No se construyen como las casas que albergan a los vivos. No, los faros son otra cosa. Parecen pertenecer a un tiempo ajeno al nuestro, a un clima donde lo eterno es posible. Y, sin embargo, su función es tan clara, tan práctica, que se convierte en un enigma. Son faros para los barcos, para los hombres de mar que buscan su camino en la negrura de la noche, pero también para aquellos que perdieron la ruta en esta vida, los que miran hacia arriba y ven en esa luz la promesa de algo más allá. Como si esa luz, acopio de estrellas, fuera una mano tendida desde otro mundo.
Dicen que donde hay un faro, se amontonan las historias, todas cargadas con el mismo destino: llegar o desaparecer. Tal vez por eso ahora son visitados por tantos. Ya no solo los marinos buscan esa luz; ahora son turistas, caminantes extraviados que creen que la luz, aun en su silencio y soledad, les hablará. Y aunque nadie lo diga en voz alta, lo que buscan en realidad es eso que se siente cuando se está frente a la muerte. Porque los faros, más que una guía para los vivos, son el símbolo de lo que se va, de lo que brilla justo antes de extinguirse.
Cada uno de estos edificios tiene algo que los otros no poseen. Están ahí, en su lugar, pero son intocables, como si al tocarlos, la luz dejara de tener sentido. Son tan prácticos y tan metafóricos que parecen no pertenecer del todo a este mundo. Y, a la vez, esa luz que gira lenta, que se mueve con la velocidad de algo inalcanzable, parece decirnos que todo tiene repercusión. Que cada gesto, cada paso hacia esa claridad distante, tiene eco en nuestra forma de avanzar en la vida.

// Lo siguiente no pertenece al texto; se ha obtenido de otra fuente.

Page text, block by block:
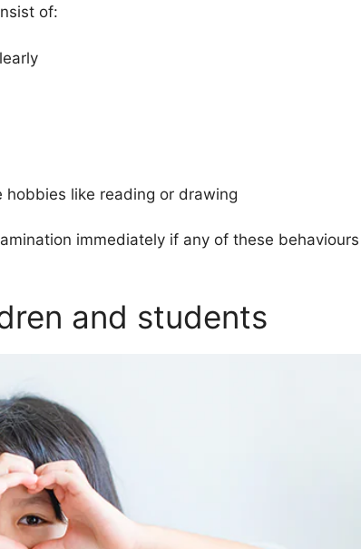
of:
like reading or drawing
immediately if any of these behaviours
and students

A veces, frente a un faro, uno siente que el tiempo nos abandona, que lo que fue y lo que será se confunden. El faro pertenece a otro tiempo, a otra realidad, una que no sigue las reglas de los hombres. Y es entonces cuando uno comprende que estos objetos, tan fijos en la tierra, no solo iluminan el mar. También iluminan el abismo que todos llevamos dentro, ese que nos trae recuerdos del futuro, ese espacio intermedio donde la vida y la muerte se encuentran. Dejando una sensación de haber sido tocados por algo que nunca alcanzaremos a comprender del todo.